The development of this concept was the result of economists asking whether costs could continue to fall indefinitely as the size of a firm increased. That might seem logical, but research indicates that costs frequently do not continue to fall but eventually increase. Generally speaking, this is because the economies of scale that initially accompany expansion of output are either balanced by or exceeded by diseconomies of scale. Economists recognize two types of diseconomies: internal and external.

Internal diseconomies arise from circumstances within the organization. They are largely the result of inefficiencies that might begin to occur as organizations grow in size and become more difficult to manage. Usually, internal issues arise because of the expanding bureaucracy that accompanies growth. Decision making often slows, and firms can no longer respond to market demands and conditions as quickly. As layers are placed between members of the senior management and the organization’s workforce, office culture might become more impersonal and adversely affect the motivation and efficiency of employees.

Diseconomies of scale also might happen as a result of factors external to the firm. For example, as a business increases its output, more pressure might be put on its labor supplies, which would then raise the price of additional output. The availability of raw materials also might cause the cost of production to rise.

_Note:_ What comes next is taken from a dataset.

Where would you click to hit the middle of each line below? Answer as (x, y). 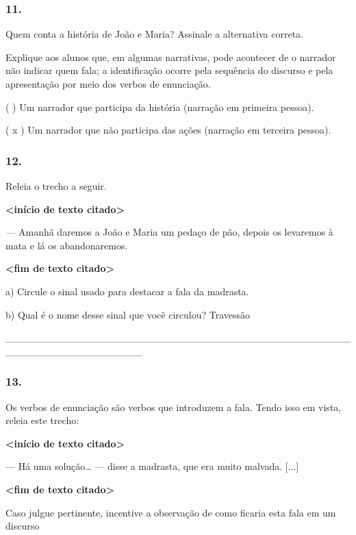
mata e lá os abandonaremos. (67, 245)
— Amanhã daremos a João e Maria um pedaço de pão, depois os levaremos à (169, 232)
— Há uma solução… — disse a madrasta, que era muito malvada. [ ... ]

A mining firm, for example, might first extract minerals that are easy to access. After it is necessary to mine deeper seams to produce more ore, the cost of additional output will rise.

Many companies now incorporate this idea in their expansion plans. When a strategic decision to expand has been made, a company might weigh the overall effects of its decision. A company will typically try to balance the effects of achieving economies of scale through expansion versus the real problem of simultaneously encountering diseconomies.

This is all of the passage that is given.